INSTRUCTIONS TO FOLLOW: Only the lines from the one containing "last： How to" through the final line below belong in the output, copied exactly and without pictures.

*** Opening of DATASET EXCERPTS ***

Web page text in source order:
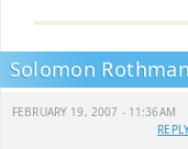
Solomon Rothman
FEBRUARY 19, 2007 - 11:36AM
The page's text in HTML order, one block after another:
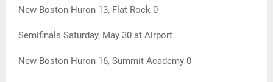
New Boston Huron 13, Flat Rock 0
Semifinals Saturday, May 30 at Airport
New Boston Huron 16, Summit Academy 0
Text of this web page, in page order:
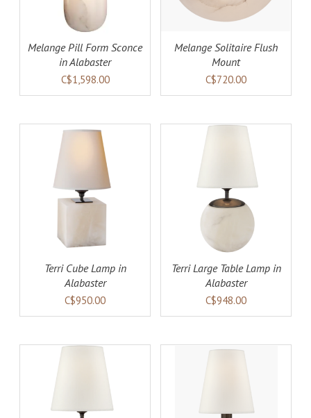
Melange Pill Form Sconce
in Alabaster
C$1,598.00
Melange Solitaire Flush
Mount
C$720.00
Terri Cube Lamp in
Alabaster
C$950.00
ADD TO CART
Terri Large Table Lamp in
Alabaster
C$948.00
ADD TO CART
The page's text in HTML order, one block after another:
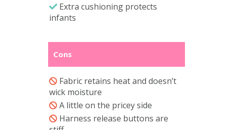
Extra cushioning protects
infants
Cons
Fabric retains heat and doesn’t
wick moisture
A little on the pricey side
Harness release buttons are
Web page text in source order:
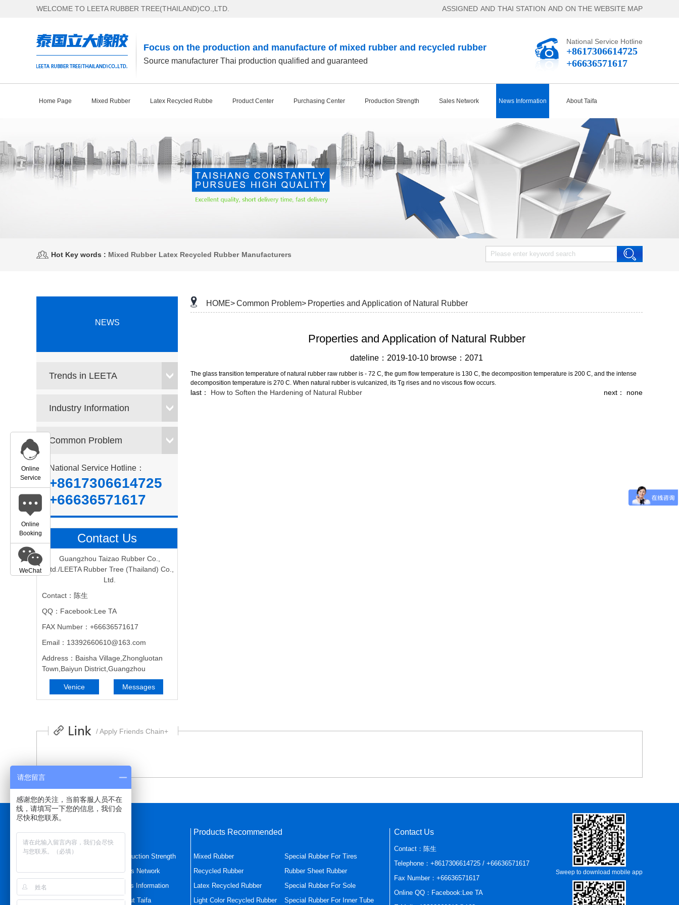
WELCOME TO LEETA RUBBER TREE(THAILAND)CO.,LTD. ASSIGNED AND THAI STATION AND ON THE WEBSITE MAP
Focus on the production and manufacture of mixed rubber and recycled rubber
Source manufacturer Thai production qualified and guaranteed
National Service Hotline
+8617306614725
+66636571617
Home Page Mixed Rubber Latex Recycled Rubbe Product Center Purchasing Center Production Strength Sales Network News Information About Taifa
Hot Key words : Mixed Rubber Latex Recycled Rubber Manufacturers
NEWS
Trends in LEETA
Industry Information
Common Problem
National Service Hotline：
+8617306614725
+66636571617
Contact Us
Guangzhou Taizao Rubber Co.,
Ltd./LEETA Rubber Tree (Thailand) Co.,
Ltd.
Contact：陈生
QQ：Facebook:Lee TA
FAX Number：+66636571617
Email：13392660610@163.com
Address：Baisha Village,Zhongluotan
Town,Baiyun District,Guangzhou
Venice Messages
HOME>Common Problem> Properties and Application of Natural Rubber
Properties and Application of Natural Rubber
dateline：2019-10-10 browse：2071
The glass transition temperature of natural rubber raw rubber is - 72 C, the gum flow temperature is 130 C, the decomposition temperature is 200 C, and the intense
decomposition temperature is 270 C. When natural rubber is vulcanized, its Tg rises and no viscous flow occurs.
last： How to Soften the Hardening of Natural Rubber next： none
/ Apply Friends Chain+
Quick Navigation
Home Page
Mixed Rubber
Latex Recycled Rubbe
Product Center
Production Strength
Sales Network
News Information
About Taifa
Products Recommended
Mixed Rubber
Recycled Rubber
Latex Recycled Rubber
Light Color Recycled Rubber
Special Rubber For Tires
Rubber Sheet Rubber
Special Rubber For Sole
Special Rubber For Inner Tube
Contact Us
Contact：陈生
Telephone：+8617306614725 / +66636571617
Fax Number：+66636571617
Online QQ：Facebook:Lee TA
Sweep to download mobile app
Online
Service
Online
Booking
WeChat
请您留言
感谢您的关注，当前客服人员不在
线，请填写一下您的信息，我们会
尽快和您联系。
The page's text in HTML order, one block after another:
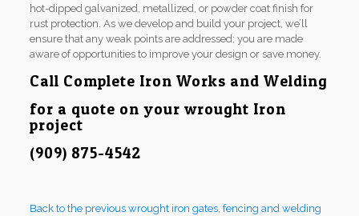
hot-dipped galvanized, metallized, or powder coat finish for
rust protection. As we develop and build your project, we’ll
ensure that any weak points are addressed; you are made
aware of opportunities to improve your design or save money.
Call Complete Iron Works and Welding
for a quote on your wrought Iron
project
(909) 875-4542
Back to the previous wrought iron gates, fencing and welding

*** Close of DATASET EXCERPTS ***

TASK SOLUTION:
last： How to Soften the Hardening of Natural Rubber next： none
/ Apply Friends Chain+
Quick Navigation
Home Page
Mixed Rubber
Latex Recycled Rubbe
Product Center
Production Strength
Sales Network
News Information
About Taifa
Products Recommended
Mixed Rubber
Recycled Rubber
Latex Recycled Rubber
Light Color Recycled Rubber
Special Rubber For Tires
Rubber Sheet Rubber
Special Rubber For Sole
Special Rubber For Inner Tube
Contact Us
Contact：陈生
Telephone：+8617306614725 / +66636571617
Fax Number：+66636571617
Online QQ：Facebook:Lee TA
Sweep to download mobile app
Online
Service
Online
Booking
WeChat
请您留言
感谢您的关注，当前客服人员不在
线，请填写一下您的信息，我们会
尽快和您联系。
The page's text in HTML order, one block after another:
hot-dipped galvanized, metallized, or powder coat finish for
rust protection. As we develop and build your project, we’ll
ensure that any weak points are addressed; you are made
aware of opportunities to improve your design or save money.
Call Complete Iron Works and Welding
for a quote on your wrought Iron
project
(909) 875-4542
Back to the previous wrought iron gates, fencing and welding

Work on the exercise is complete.